About the Paper

This paper presents news ways to track violent conflict over time, providing conflict barometers for interstate and civil conflict, respectively. After critiquing previous efforts at measurement, the authors discuss general principles concerning the utility of conflict barometers. The interstate barometer is based on establishing a baseline for the relationship between a pair of states and then using the incidence and severity of militarized confrontations to track variations around those baselines. The resulting Interstate Conflict Severity Barometer (ICSB) is scaled from 0 (no violent conflict) to 1,000 (rivalry plus severe militarized confrontations) for 2,631 different state-state relationships over the period 1900–2015. Data are available in the form of monthly conflict barometer scores for those pairs of states, and there are over 1 million observations in the data. Short narratives are matched with barometer scores for five illustrative cases: India-Pakistan, Israel-Egypt, France-Germany, US-China, and Ecuador-Peru. The Civil Conflict Barometer (CCB) is built on a combination of armed violence deaths, military coups, and substantial human rights violations. Ranging from 0 (high-quality negative peace) to 1,000 (serious and widespread violent conflict), the CCB covers 79 different countries at risk for conflict over the period 1989–2019. Data are available on a yearly basis for these countries, and there are 2,432 individual data points.
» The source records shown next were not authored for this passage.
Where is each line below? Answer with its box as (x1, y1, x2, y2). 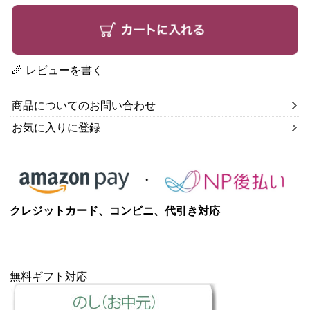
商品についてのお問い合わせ (12, 100, 156, 112)
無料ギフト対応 (10, 270, 87, 282)
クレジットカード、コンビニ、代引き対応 (10, 204, 220, 217)
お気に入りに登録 (12, 122, 100, 134)
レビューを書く (26, 64, 103, 77)
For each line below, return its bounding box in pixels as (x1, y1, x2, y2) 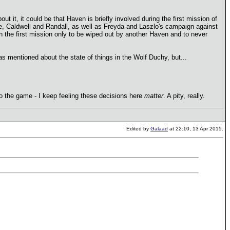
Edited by (126, 126, 150, 131)
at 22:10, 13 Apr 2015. (168, 126, 223, 131)
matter (144, 92, 163, 100)
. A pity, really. (163, 92, 205, 100)
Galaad (150, 126, 168, 131)
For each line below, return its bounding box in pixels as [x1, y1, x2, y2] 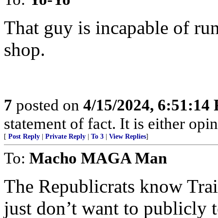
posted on [12, 96, 83, 114]
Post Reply [8, 133, 40, 140]
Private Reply [45, 133, 86, 140]
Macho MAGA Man [29, 149, 167, 167]
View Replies [109, 133, 146, 140]
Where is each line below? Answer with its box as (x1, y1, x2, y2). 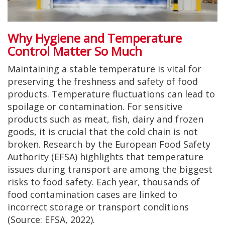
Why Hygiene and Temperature (8, 29, 182, 46)
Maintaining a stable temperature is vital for (8, 62, 201, 75)
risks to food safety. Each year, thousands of (8, 175, 200, 188)
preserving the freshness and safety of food (8, 75, 198, 87)
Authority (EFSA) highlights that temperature (8, 150, 203, 163)
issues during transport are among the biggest (8, 163, 212, 175)
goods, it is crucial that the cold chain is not (8, 125, 198, 138)
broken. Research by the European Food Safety (8, 138, 210, 150)
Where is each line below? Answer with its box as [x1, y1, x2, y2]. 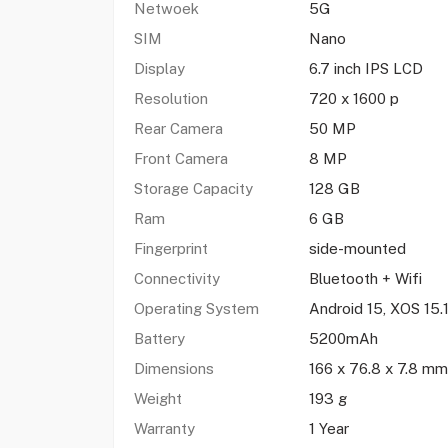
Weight [133, 390, 182, 407]
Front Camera [133, 150, 228, 167]
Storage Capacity [133, 180, 253, 197]
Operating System [133, 300, 259, 317]
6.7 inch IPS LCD [308, 60, 423, 77]
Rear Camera [133, 120, 223, 137]
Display [133, 60, 185, 77]
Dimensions [133, 360, 214, 377]
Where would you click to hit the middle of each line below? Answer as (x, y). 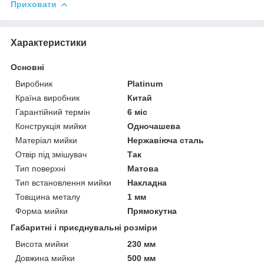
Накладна (147, 182)
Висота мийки (42, 244)
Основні (27, 67)
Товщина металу (48, 197)
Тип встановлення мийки (63, 182)
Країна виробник (47, 98)
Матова (143, 168)
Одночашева (154, 126)
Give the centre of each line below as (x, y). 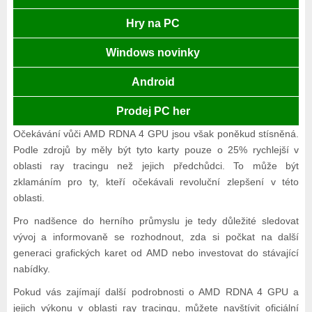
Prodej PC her (153, 111)
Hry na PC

Short narratives are matched with barometer scores for three illustrative cases: Haiti, Venezuela, and Mozambique.

About the Authors

Gary Goertz, independent scholar, Ann Arbor, MI

Paul F. Diehl, independent scholar of international relations, Champaign, IL

Andrew P. Owsiak, professor of international affairs, University of Georgia

Luis Schenoni, assistant professor of political science, University College London 

This research was funded by USIP’s Grants and Inclusive Peace Processes and Reconciliation Programs, which are solely responsible for the accuracy and thoroughness of the content. The views expressed in this discussion paper are those of the authors alone and do not necessarily reflect the views of the United States Institute of Peace.